* [WHAT THIS TASK INVOLVES]: Would you mind restating all of the records word for word, skipping the pictures?
######
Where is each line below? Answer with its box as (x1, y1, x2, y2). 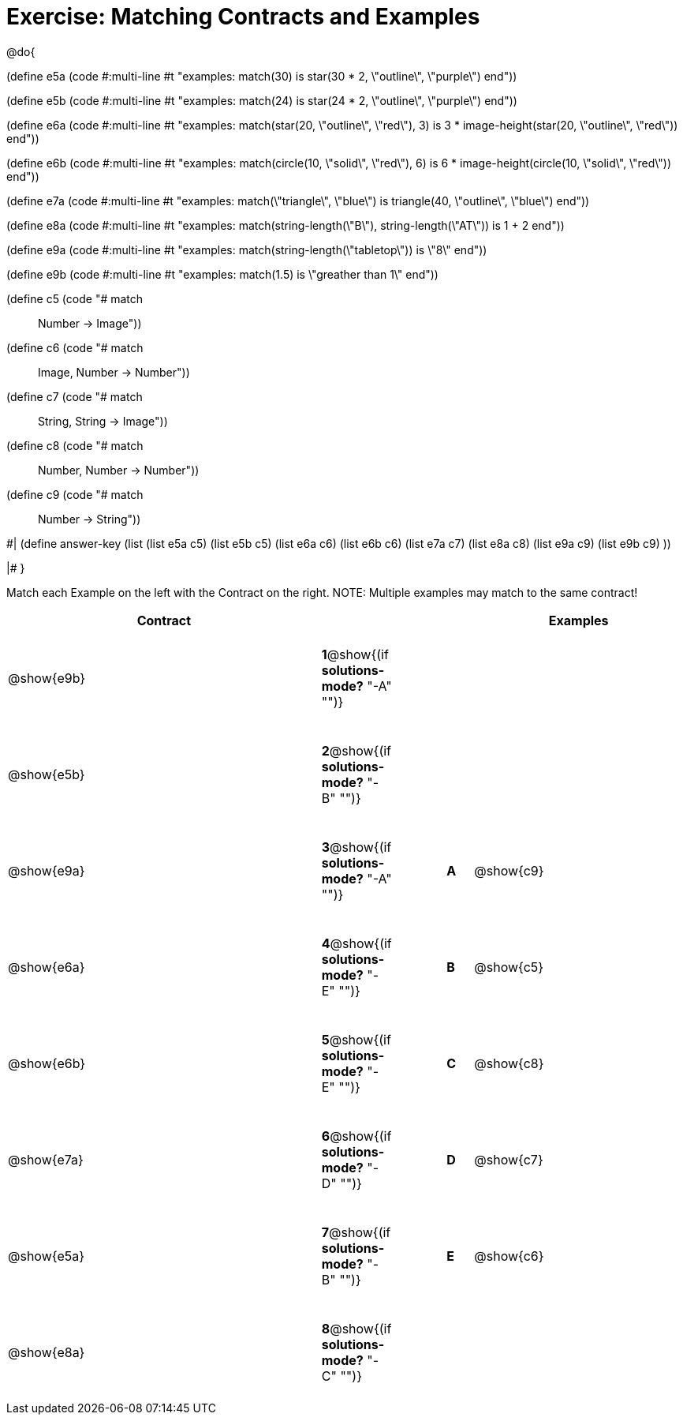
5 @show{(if (321, 1031, 391, 1048)
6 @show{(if (321, 1127, 392, 1144)
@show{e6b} (8, 1055, 86, 1071)
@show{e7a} (8, 1151, 84, 1168)
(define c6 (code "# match (6, 340, 144, 354)
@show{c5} (474, 958, 544, 975)
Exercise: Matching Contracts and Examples (6, 3, 480, 30)
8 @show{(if (321, 1320, 392, 1337)
######
* [WRITTEN RESPONSE]:
Where is each line below? Answer with its box as (x1, y1, x2, y2). 
5 @show{(if (321, 1031, 391, 1048)
6 @show{(if (321, 1127, 392, 1144)
@show{e6b} (8, 1055, 86, 1071)
@show{e7a} (8, 1151, 84, 1168)
(define c6 (code "# match (6, 340, 144, 354)
@show{c5} (474, 958, 544, 975)
Exercise: Matching Contracts and Examples (6, 3, 480, 30)
8 @show{(if (321, 1320, 392, 1337)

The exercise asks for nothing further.